◆ Exercise inputs ◆

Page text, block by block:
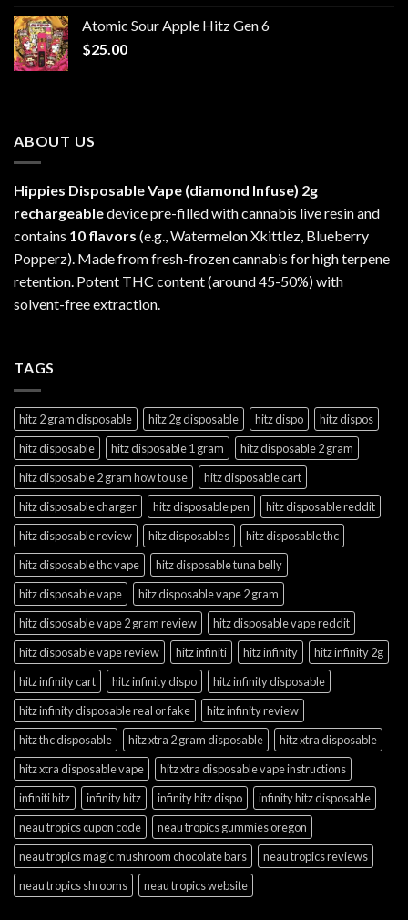
through
Atomic Sour Apple Hitz Gen 6
$25.00
ABOUT US
Hippies Disposable Vape (diamond Infuse) 2g
rechargeabledevice pre-filled with cannabis live resin and
contains 10 flavors (e.g., Watermelon Xkittlez, Blueberry
Popperz). Made from fresh-frozen cannabis for high terpene
retention. Potent THC content (around 45-50%) with
solvent-free extraction.
TAGS
hitz 2 gram disposable hitz 2g disposable hitz dispo
hitz dispos
hitz disposable
hitz disposable 1 gram
hitz disposable 2 gram
hitz disposable 2 gram how to use
hitz disposable cart
hitz disposable charger
hitz disposable pen
hitz disposable reddit
hitz disposable review
hitz disposables
hitz disposable thc
hitz disposable thc vape
hitz disposable tuna belly
hitz disposable vape
hitz disposable vape 2 gram
hitz disposable vape 2 gram review
hitz disposable vape reddit
hitz disposable vape review
hitz infiniti hitz infinity
hitz infinity 2g
hitz infinity cart
hitz infinity dispo
hitz infinity disposable
hitz infinity disposable real or fake
hitz infinity review
hitz thc disposable
hitz xtra 2 gram disposable
hitz xtra disposable
hitz xtra disposable vape
hitz xtra disposable vape instructions
infiniti hitz
infinity hitz infinity hitz dispo
infinity hitz disposable
neau tropics cupon code
neau tropics gummies oregon
neau tropics magic mushroom chocolate bars
neau tropics reviews
neau tropics shrooms
neau tropics website
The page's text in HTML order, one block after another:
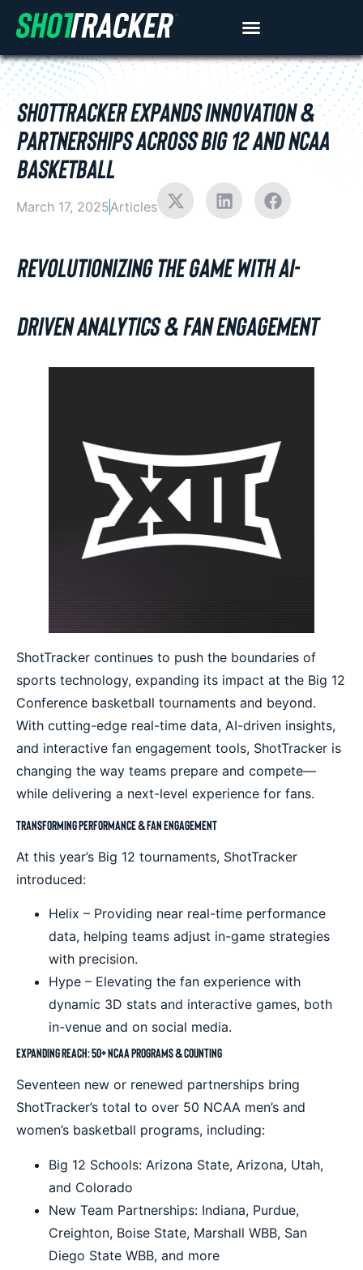
SHOTTRACKER EXPANDS INNOVATION &
PARTNERSHIPS ACROSS BIG 12 AND NCAA
BASKETBALL
March 17, 2025Articles
REVOLUTIONIZING THE GAME WITH AI-
DRIVEN ANALYTICS & FAN ENGAGEMENT
ShotTracker continues to push the boundaries of
sports technology, expanding its impact at the Big 12
Conference basketball tournaments and beyond.
With cutting-edge real-time data, AI-driven insights,
and interactive fan engagement tools, ShotTracker is
changing the way teams prepare and compete—
while delivering a next-level experience for fans.
Transforming Performance & Fan Engagement
At this year’s Big 12 tournaments, ShotTracker
introduced:
Helix – Providing near real-time performance
data, helping teams adjust in-game strategies
with precision.
Hype – Elevating the fan experience with
dynamic 3D stats and interactive games, both
in-venue and on social media.
Expanding Reach: 50+ NCAA Programs & Counting
Seventeen new or renewed partnerships bring
ShotTracker’s total to over 50 NCAA men’s and
women’s basketball programs, including:
Big 12 Schools: Arizona State, Arizona, Utah,
and Colorado
New Team Partnerships: Indiana, Purdue,
Creighton, Boise State, Marshall WBB, San
Diego State WBB, and more
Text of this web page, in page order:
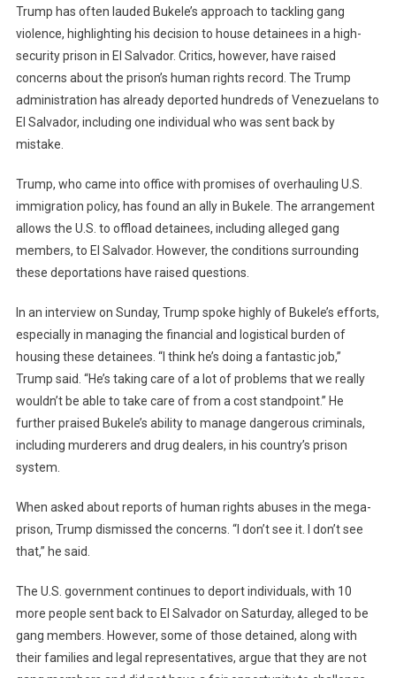
Over
Deportations
Trump has often lauded Bukele’s approach to tackling gang
violence, highlighting his decision to house detainees in a high-
security prison in El Salvador. Critics, however, have raised
concerns about the prison’s human rights record. The Trump
administration has already deported hundreds of Venezuelans to
El Salvador, including one individual who was sent back by
mistake.
Trump, who came into office with promises of overhauling U.S.
immigration policy, has found an ally in Bukele. The arrangement
allows the U.S. to offload detainees, including alleged gang
members, to El Salvador. However, the conditions surrounding
these deportations have raised questions.
In an interview on Sunday, Trump spoke highly of Bukele’s efforts,
especially in managing the financial and logistical burden of
housing these detainees. “I think he’s doing a fantastic job,”
Trump said. “He’s taking care of a lot of problems that we really
wouldn’t be able to take care of from a cost standpoint.” He
further praised Bukele’s ability to manage dangerous criminals,
including murderers and drug dealers, in his country’s prison
system.
When asked about reports of human rights abuses in the mega-
prison, Trump dismissed the concerns. “I don’t see it. I don’t see
that,” he said.
The U.S. government continues to deport individuals, with 10
more people sent back to El Salvador on Saturday, alleged to be
gang members. However, some of those detained, along with
their families and legal representatives, argue that they are not
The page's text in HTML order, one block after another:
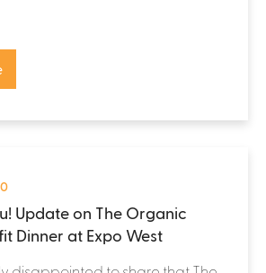
Update on The Organic
Dinner at Expo West
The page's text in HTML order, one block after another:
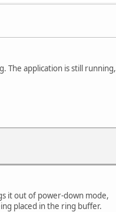
The application is still running,
it out of power-down mode,
placed in the ring buffer.
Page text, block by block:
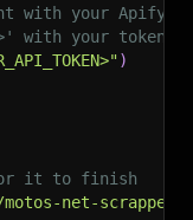
your Apify
with your token.
)
for it to finish
net-scrapper"
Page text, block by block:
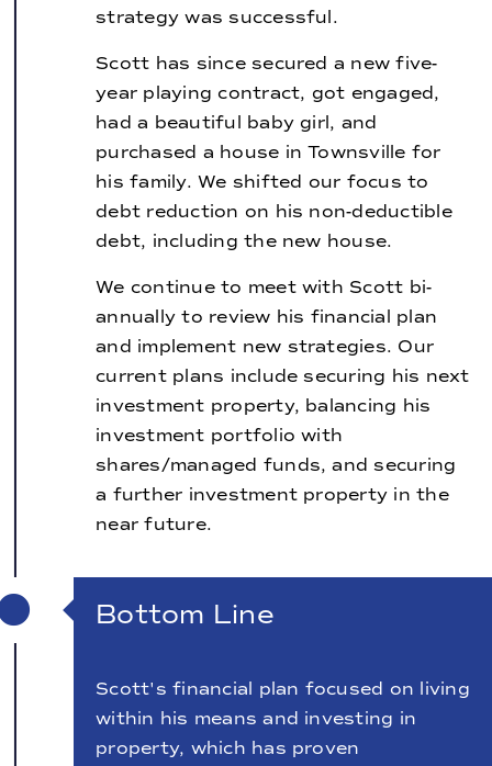
strategy was successful.
Scott has since secured a new five-
year playing contract, got engaged,
had a beautiful baby girl, and
purchased a house in Townsville for
his family. We shifted our focus to
debt reduction on his non-deductible
debt, including the new house.
We continue to meet with Scott bi-
annually to review his financial plan
and implement new strategies. Our
current plans include securing his next
investment property, balancing his
investment portfolio with
shares/managed funds, and securing
a further investment property in the
near future.
Bottom Line
Scott's financial plan focused on living
within his means and investing in
property, which has proven
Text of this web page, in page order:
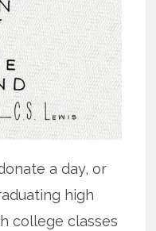
a day, or
high
college classes
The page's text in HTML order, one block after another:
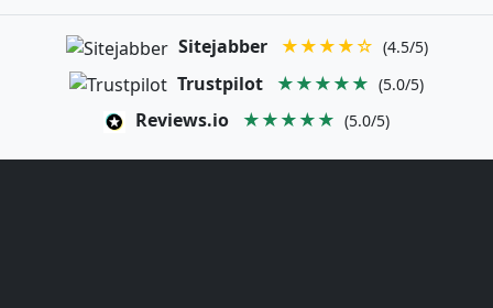
Sitejabber ★★★★☆ (4.5/5)
Trustpilot ★★★★★ (5.0/5)
Reviews.io ★★★★★ (5.0/5)
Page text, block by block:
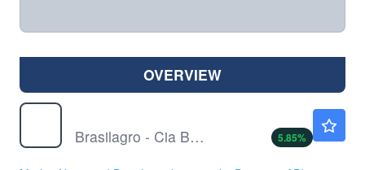
OVERVIEW
Brasilagro - Cia Bras de Prop Agricolas
5.85%
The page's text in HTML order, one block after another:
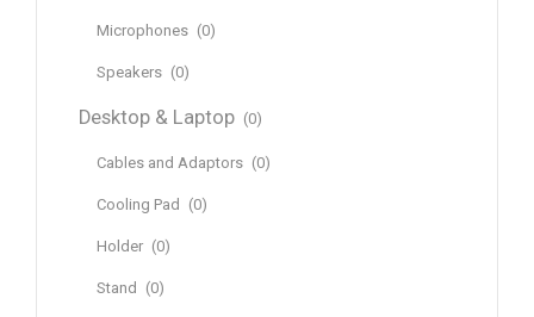
Microphones (0)
Speakers (0)
Desktop & Laptop (0)
Cables and Adaptors (0)
Cooling Pad (0)
Holder (0)
Stand (0)
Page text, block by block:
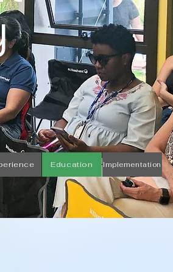
Education Implementation
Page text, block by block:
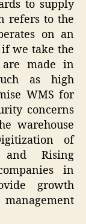
to supply
refers to the
on an
we take the
are made in
as high
WMS for
concerns
warehouse
of
and Rising
in
growth
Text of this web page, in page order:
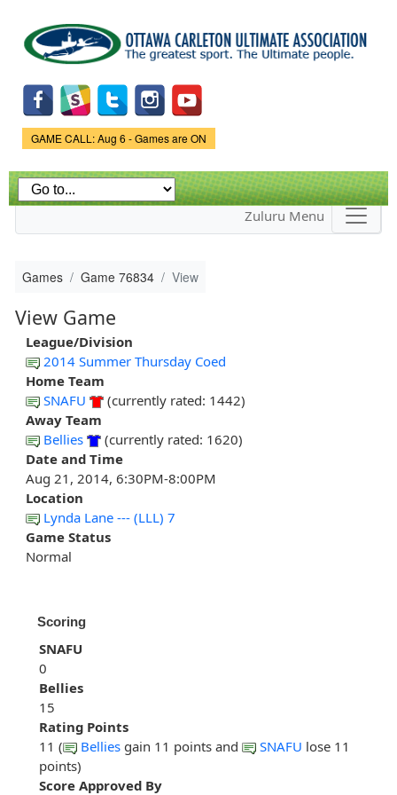
main
content
Game Status.
GAME CALL: Aug 6 - Games are ON
Zuluru Menu
Games Game 76834 View
View Game
League/Division
2014 Summer Thursday Coed
Home Team
SNAFU
(currently rated: 1442)
Away Team
Bellies
(currently rated: 1620)
Date and Time
Aug 21, 2014, 6:30PM-8:00PM
Location
Lynda Lane --- (LLL) 7
Game Status
Normal
Scoring
SNAFU
0
Bellies
15
Rating Points
11 (
Bellies gain 11 points and SNAFU lose 11
points)
Score Approved By
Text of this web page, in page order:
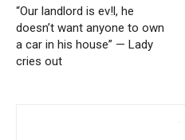
“Our landlord is ev!l, he
doesn’t want anyone to own
a car in his house” — Lady
cries out
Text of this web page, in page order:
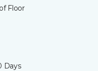
Floor
Days
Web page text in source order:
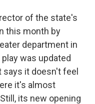
of the state's
this month by
department in
was updated
says it doesn't feel
it's almost
its new opening
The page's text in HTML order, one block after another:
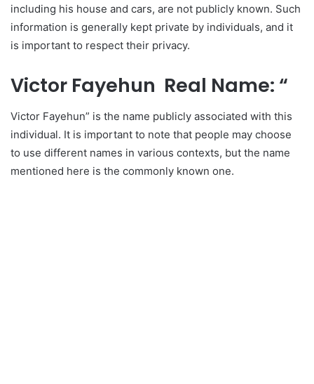
including his house and cars, are not publicly known. Such
information is generally kept private by individuals, and it
is important to respect their privacy.
Victor Fayehun Real Name: “
Victor Fayehun” is the name publicly associated with this
individual. It is important to note that people may choose
to use different names in various contexts, but the name
mentioned here is the commonly known one.
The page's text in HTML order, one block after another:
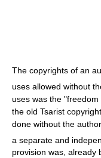
The copyrights of an
uses allowed without
uses was the
the old Tsarist
done without the
a separate and
provision was, already
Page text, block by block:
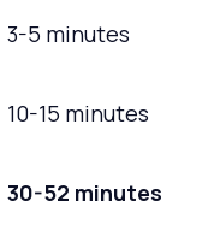
3-5 minutes
10-15 minutes
30-52 minutes
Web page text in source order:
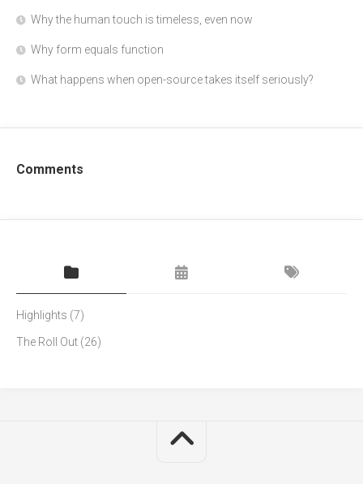
Why the human touch is timeless, even now
Why form equals function
What happens when open-source takes itself seriously?
Comments
Highlights (7)
The Roll Out (26)
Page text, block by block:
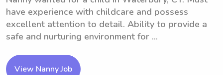
have experience with childcare and possess
excellent attention to detail. Ability to provide a
safe and nurturing environment for ...
View Nanny Job
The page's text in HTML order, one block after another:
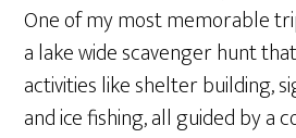
One of my most memorable
a lake wide scavenger hunt
activities like shelter building,
and ice fishing, all guided by a
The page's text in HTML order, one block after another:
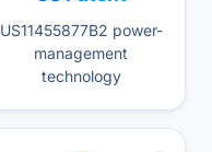
US11455877B2 power-
management
technology
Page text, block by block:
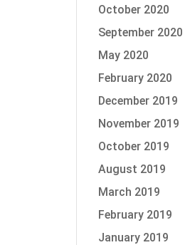
October 2020
September 2020
May 2020
February 2020
December 2019
November 2019
October 2019
August 2019
March 2019
February 2019
January 2019
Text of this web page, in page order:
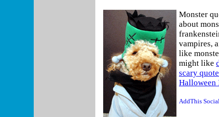
Monster
about
vampires,
like
might like
scary
Halloween
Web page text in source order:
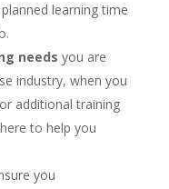
learning time
needs you are
industry, when you
additional training
to help you
you
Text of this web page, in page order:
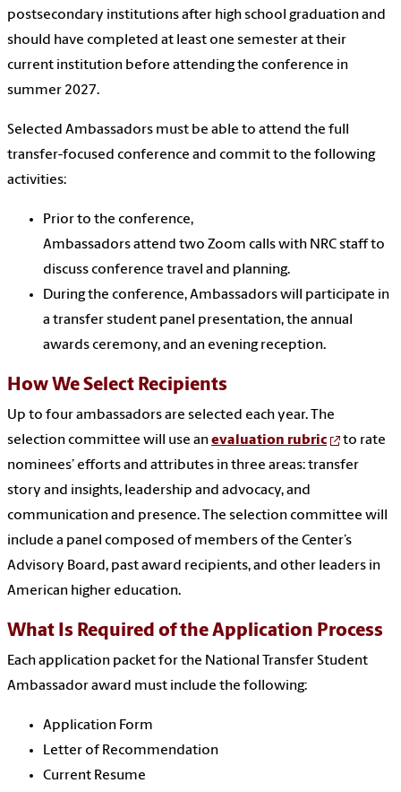
postsecondary institutions after high school graduation and
should have completed at least one semester at their
current institution before attending the conference in
summer 2027.
Selected Ambassadors must be able to attend the full
transfer-focused conference and commit to the following
activities:
Prior to the conference,
Ambassadors attend two Zoom calls with NRC staff to
discuss conference travel and planning.
During the conference, Ambassadors will participate in
a transfer student panel presentation, the annual
awards ceremony, and an evening reception.
How We Select Recipients
Up to four ambassadors are selected each year. The
selection committee will use anevaluation rubric
to rate
nominees’ efforts and attributes in three areas: transfer
story and insights, leadership and advocacy, and
communication and presence. The selection committee will
include a panel composed of members of the Center’s
Advisory Board, past award recipients, and other leaders in
American higher education.
What Is Required of the Application Process
Each application packet for the National Transfer Student
Ambassador award must include the following:
Application Form
Letter of Recommendation
Current Resume
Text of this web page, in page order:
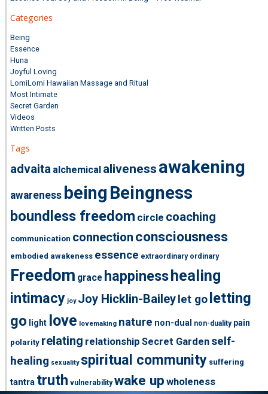
Categories
Being
Essence
Huna
Joyful Loving
LomiLomi Hawaiian Massage and Ritual
Most Intimate
Secret Garden
Videos
Written Posts
Tags
advaita alchemical aliveness awakening
awareness being Beingness
boundless freedom circle coaching
communication connection consciousness
embodied awakeness essence extraordinary ordinary
Freedom grace happiness healing
intimacy joy Joy Hicklin-Bailey let go letting
go light love lovemaking nature non-dual non-duality pain
polarity relating relationship Secret Garden self-
healing sexuality spiritual community suffering
tantra truth vulnerability wake up wholeness
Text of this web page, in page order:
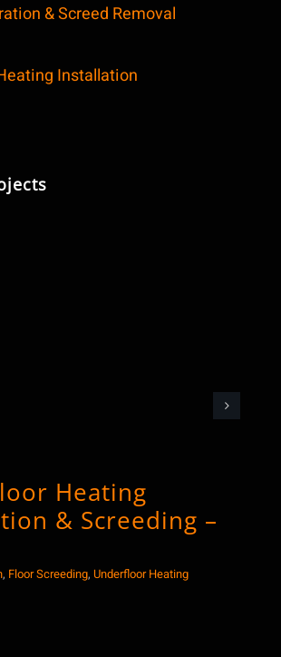
& Screed Removal
Installation
Heating
& Screeding –
, Floor Screeding, Underfloor Heating
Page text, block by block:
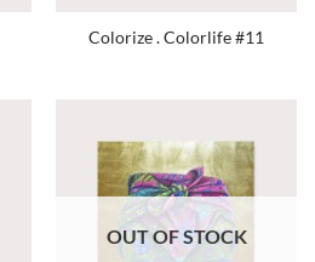
Colorize . Colorlife #11
OUT OF STOCK
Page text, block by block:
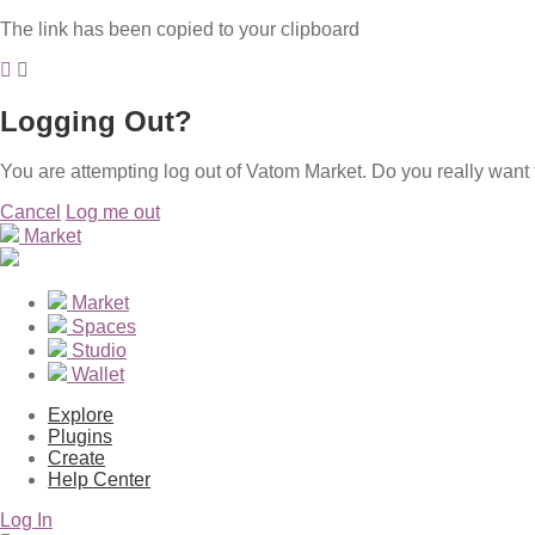
The link has been copied to your clipboard
Logging Out?
You are attempting log out of Vatom Market. Do you really want
Cancel
Log me out
Market
Market
Spaces
Studio
Wallet
Explore
Plugins
Create
Help Center
Log In
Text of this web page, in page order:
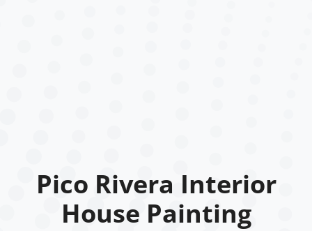
Pico Rivera Interior
House Painting
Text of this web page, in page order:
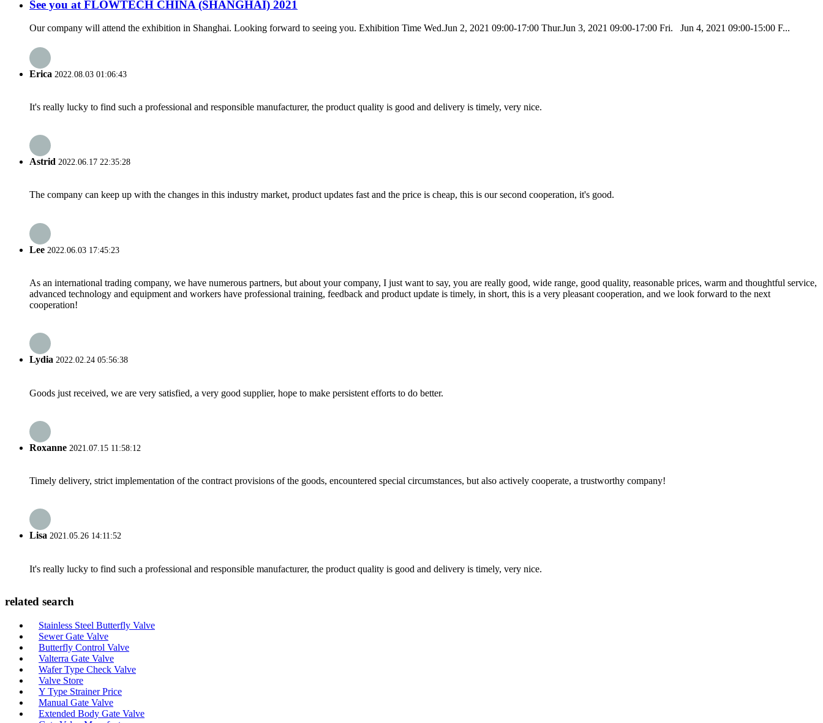
See you at FLOWTECH CHINA (SHANGHAI) 2021
Our company will attend the exhibition in Shanghai. Looking forward to seeing you. Exhibition Time Wed.Jun 2, 2021 09:00-17:00 Thur.Jun 3, 2021 09:00-17:00 Fri. Jun 4, 2021 09:00-15:00 F...
Erica 2022.08.03 01:06:43
It's really lucky to find such a professional and responsible manufacturer, the product quality is good and delivery is timely, very nice.
Astrid 2022.06.17 22:35:28
The company can keep up with the changes in this industry market, product updates fast and the price is cheap, this is our second cooperation, it's good.
Lee 2022.06.03 17:45:23
As an international trading company, we have numerous partners, but about your company, I just want to say, you are really good, wide range, good quality, reasonable prices, warm and thoughtful service,
advanced technology and equipment and workers have professional training, feedback and product update is timely, in short, this is a very pleasant cooperation, and we look forward to the next
cooperation!
Lydia 2022.02.24 05:56:38
Goods just received, we are very satisfied, a very good supplier, hope to make persistent efforts to do better.
Roxanne 2021.07.15 11:58:12
Timely delivery, strict implementation of the contract provisions of the goods, encountered special circumstances, but also actively cooperate, a trustworthy company!
Lisa 2021.05.26 14:11:52
It's really lucky to find such a professional and responsible manufacturer, the product quality is good and delivery is timely, very nice.
related search
Stainless Steel Butterfly Valve
Sewer Gate Valve
Butterfly Control Valve
Valterra Gate Valve
Wafer Type Check Valve
Valve Store
Y Type Strainer Price
Manual Gate Valve
Extended Body Gate Valve
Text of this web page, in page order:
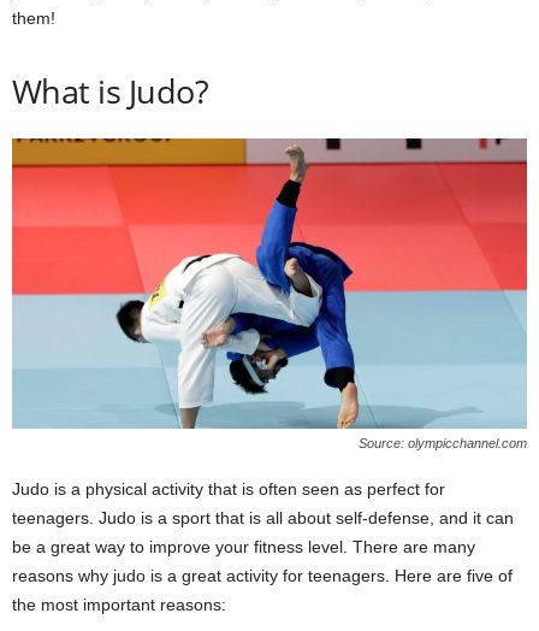
them!
What is Judo?
Source: olympicchannel.com
Judo is a physical activity that is often seen as perfect for
teenagers. Judo is a sport that is all about self-defense, and it can
be a great way to improve your fitness level. There are many
reasons why judo is a great activity for teenagers. Here are five of
the most important reasons:
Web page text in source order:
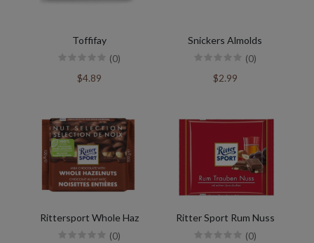
Toffifay
(0)
$4.89
Snickers Almolds
(0)
$2.99
Rittersport Whole Haz
(0)
Ritter Sport Rum Nuss
(0)
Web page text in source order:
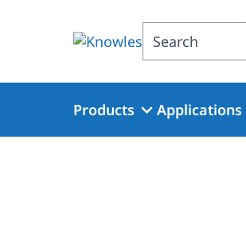
Search
Products Applications
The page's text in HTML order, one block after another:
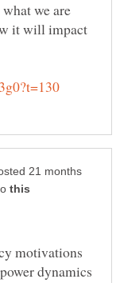
we are
it will impact
21 months
motivations
dynamics
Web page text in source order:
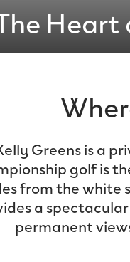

◆ What to do ◆
Write out the lines from the start of the material to the line with "and interactive fan", inclusive and exactly. Skip the pictures.

◆ Solution below ◆
Page text, block by block:
through
Atomic Sour Apple Hitz Gen 6
$25.00
ABOUT US
Hippies Disposable Vape (diamond Infuse) 2g
rechargeabledevice pre-filled with cannabis live resin and
contains 10 flavors (e.g., Watermelon Xkittlez, Blueberry
Popperz). Made from fresh-frozen cannabis for high terpene
retention. Potent THC content (around 45-50%) with
solvent-free extraction.
TAGS
hitz 2 gram disposable hitz 2g disposable hitz dispo
hitz dispos
hitz disposable
hitz disposable 1 gram
hitz disposable 2 gram
hitz disposable 2 gram how to use
hitz disposable cart
hitz disposable charger
hitz disposable pen
hitz disposable reddit
hitz disposable review
hitz disposables
hitz disposable thc
hitz disposable thc vape
hitz disposable tuna belly
hitz disposable vape
hitz disposable vape 2 gram
hitz disposable vape 2 gram review
hitz disposable vape reddit
hitz disposable vape review
hitz infiniti hitz infinity
hitz infinity 2g
hitz infinity cart
hitz infinity dispo
hitz infinity disposable
hitz infinity disposable real or fake
hitz infinity review
hitz thc disposable
hitz xtra 2 gram disposable
hitz xtra disposable
hitz xtra disposable vape
hitz xtra disposable vape instructions
infiniti hitz
infinity hitz infinity hitz dispo
infinity hitz disposable
neau tropics cupon code
neau tropics gummies oregon
neau tropics magic mushroom chocolate bars
neau tropics reviews
neau tropics shrooms
neau tropics website
The page's text in HTML order, one block after another:
SHOTTRACKER EXPANDS INNOVATION &
PARTNERSHIPS ACROSS BIG 12 AND NCAA
BASKETBALL
March 17, 2025Articles
REVOLUTIONIZING THE GAME WITH AI-
DRIVEN ANALYTICS & FAN ENGAGEMENT
ShotTracker continues to push the boundaries of
sports technology, expanding its impact at the Big 12
Conference basketball tournaments and beyond.
With cutting-edge real-time data, AI-driven insights,
and interactive fan engagement tools, ShotTracker is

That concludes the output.